=== DATA SECTION ===

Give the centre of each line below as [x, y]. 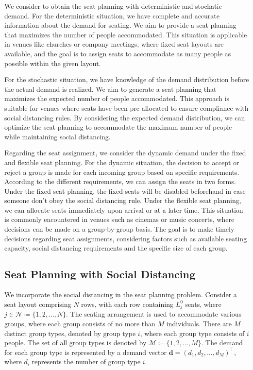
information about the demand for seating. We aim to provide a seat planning [120, 25]
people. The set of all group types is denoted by [76, 343]
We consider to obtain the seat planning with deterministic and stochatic [113, 6]
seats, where [203, 304]
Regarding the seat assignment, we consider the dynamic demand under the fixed [125, 153]
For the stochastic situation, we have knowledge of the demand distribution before [127, 79]
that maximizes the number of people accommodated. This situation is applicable [126, 34]
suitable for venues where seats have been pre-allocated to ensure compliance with [126, 108]
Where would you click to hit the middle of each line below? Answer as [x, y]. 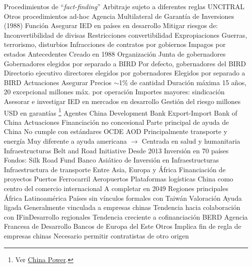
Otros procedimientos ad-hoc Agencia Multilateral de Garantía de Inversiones [119, 16]
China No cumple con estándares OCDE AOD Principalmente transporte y [116, 131]
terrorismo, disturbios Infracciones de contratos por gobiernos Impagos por [115, 44]
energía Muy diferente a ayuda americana [65, 141]
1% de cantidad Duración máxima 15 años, [183, 82]
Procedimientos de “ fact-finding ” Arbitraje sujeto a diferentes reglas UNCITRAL [124, 6]
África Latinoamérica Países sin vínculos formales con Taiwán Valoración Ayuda [123, 198]
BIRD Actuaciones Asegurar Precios [58, 82]
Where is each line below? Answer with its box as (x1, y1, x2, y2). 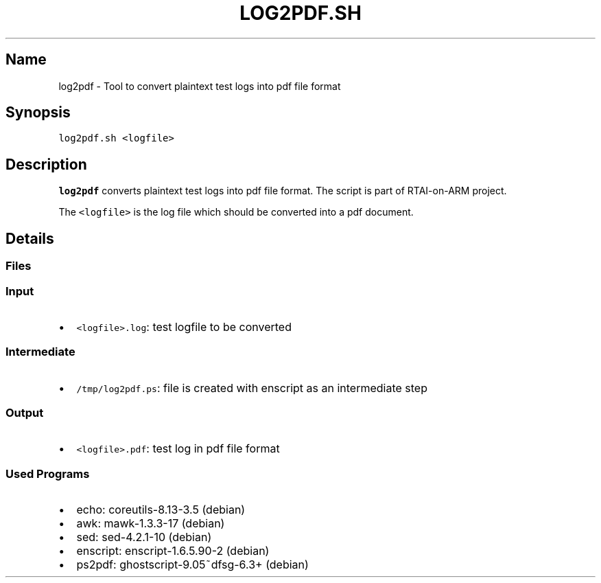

===

YOUR GOAL
Which lines in the records above contain the word "people"? Copy each one.

ANSWER AREA
people. The set of all group types is denoted by [76, 343]
that maximizes the number of people accommodated. This situation is applicable [126, 34]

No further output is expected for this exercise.